Ketiga, seni dalam filsafat menyebutkan cara melepaskan dari kehendak adalah kontemplasi. Kontemplasi merupakan suatu keadaan di mana seseorang merenung dan berpikir dengan sepenuh perhatian untuk menghasilkan sesuatu yang indah. Dalam kejadian ini maka masyarakat Cianjur harus dapat mengkondisikan diri untuk berpikir bagaimana mereka tidak dapat terguncang (kehendak dan pikiran) oleh kejadian tersebut.
      Keempat, agama yaitu bahwa peristiwa ini adalah bentuk cobaan untuk masyarakat Cianjur yang berasal dari yang Mahakuasa. Dalam aspek Kristiani, hal ini merupakan teguran karena dosa dan kejahatan yang dibuat oleh msayarakat Cianjur. Dalam aspek Buddha, masyarakat Cianjur mempunyai kehendak yang tidak sesuai dengan ajaran yang benar. Melalui agama manusia dapat memahami bagaimana mendapatkan kebijaksanaan sesuai dengan ajaran agama.
TOLERANSI SEBAGAI BENTUK KEBIJAKSAAN
      Peristiwa ini juga mengundang seluruh masyarkat untuk berbelasungkawa dengan memberikan bantuan pada masyarakat. Banyak usaha yang dibuat seperti membuka donasi, bantuan kesehatan, bantuan rekonstruksi, bantuan psikologi, bantuan rohani, bantuan pendidikan, bantuan sembako dan masih banyak lagi. Peristiwa ini melibatkan banyak pihak seperti pemerintah, Polri, TNI, masyarakat sekitar dan sukarelawan.
      Dalam kejadian ini, masih ada masyarakat yang belum memahami kebijaksaan dalam hal toleransi. Banyak beredar disosial media sebuah video tentang oknum masyarakat yang menolak bantuan dari salah satu instansi gereja yaitu Gereja Reformed Injili di Indonesia sebagai bentuk aksi peduli. Instansi tersebut memberikan bantuan berupa tenda untuk menjadi tempat mengungsi atau tempat tinggal sementara untuk para korban bencana. Dalam video tersebut memuat oknum masyarakat tersebut menolak tenda tersebut karena tenda tersebut berlabel Gereja Reformed Injili di Indonesia.
      Oknum tersebut melakukan pengerusakan dengan merobek label tersebut karena menurut mereka bantuan tersebut tidak diberikan seacara iklhas melainkan bantuan untuk mencari perhatian masyarakat bahwa gereja tersebut yang memberikannya.

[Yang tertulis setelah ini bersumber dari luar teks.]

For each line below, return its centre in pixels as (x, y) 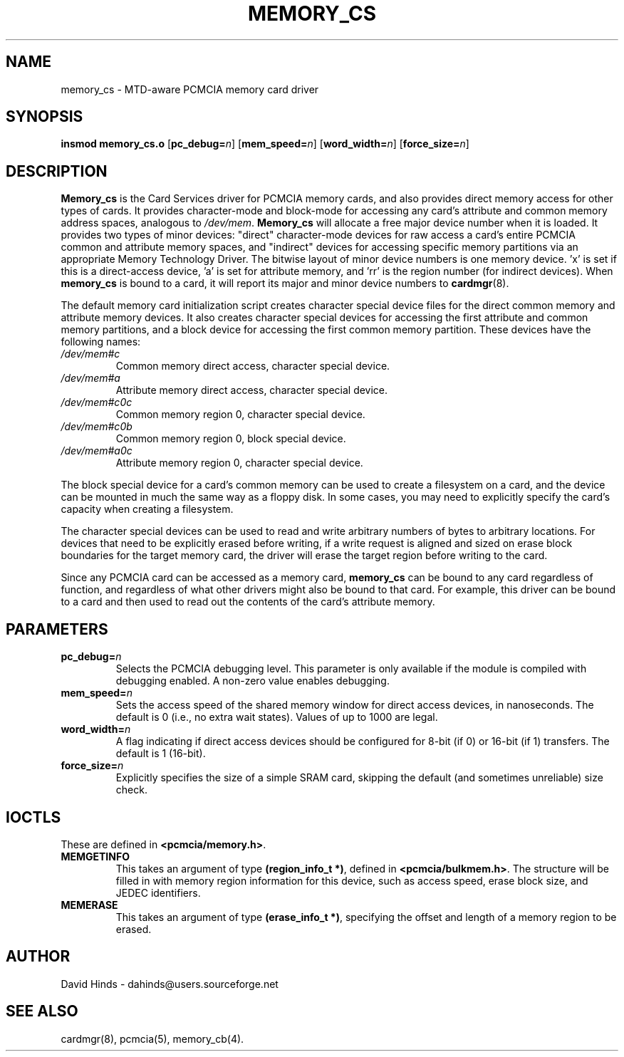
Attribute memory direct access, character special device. (252, 390)
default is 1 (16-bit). (161, 754)
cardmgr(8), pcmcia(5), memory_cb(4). (152, 1038)
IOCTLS (33, 817)
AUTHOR (38, 957)
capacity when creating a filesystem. (147, 509)
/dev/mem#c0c (97, 402)
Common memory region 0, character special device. (240, 415)

Mereka mengecam dan akan menolak keras untuk bantuan dari orang yang berbeda keyakinan.
      Tidak hanya instansi gereja yang mengalami kerugian dari kejadian tersebut, para korban bencana yang tinggal dalam tenda bantuan tersebut juga merasa dirugikan karena tenda tersebut menjadi lubang dan bocor sehingga mereka kesusahan saat hujan maupun panas yang terik. Perbuatan oknum menimbulkan pro dan kontra dari masyarakat. Beberapa masyarakat berpendapat bahwa bantuan tidak boleh mengatasnamakan sebuah instansi atau organisasi secara tertulis seperti label pada tenda bantuan. Selain itu, beberapa masyarakat tidak masalah karena sudah ada yang peduli terhadap kejadian yang mereka alami.
      Kebijaksaan dalam hal ini yaitu bagaimana masyarakat maupun oknum masyarakat untuk lebih bijak dalam kejadian apapun. Bantuan tersebut merupakan bentuk dari toleransi dan kepedulian terhadap sesama masyarakat. Masyarakat sebenarnya perlu bersyukur serta berterimakasih pada instansi atau organisasi tersebut, masih ada yang peduli terhadap ketakukan yang mereka alami.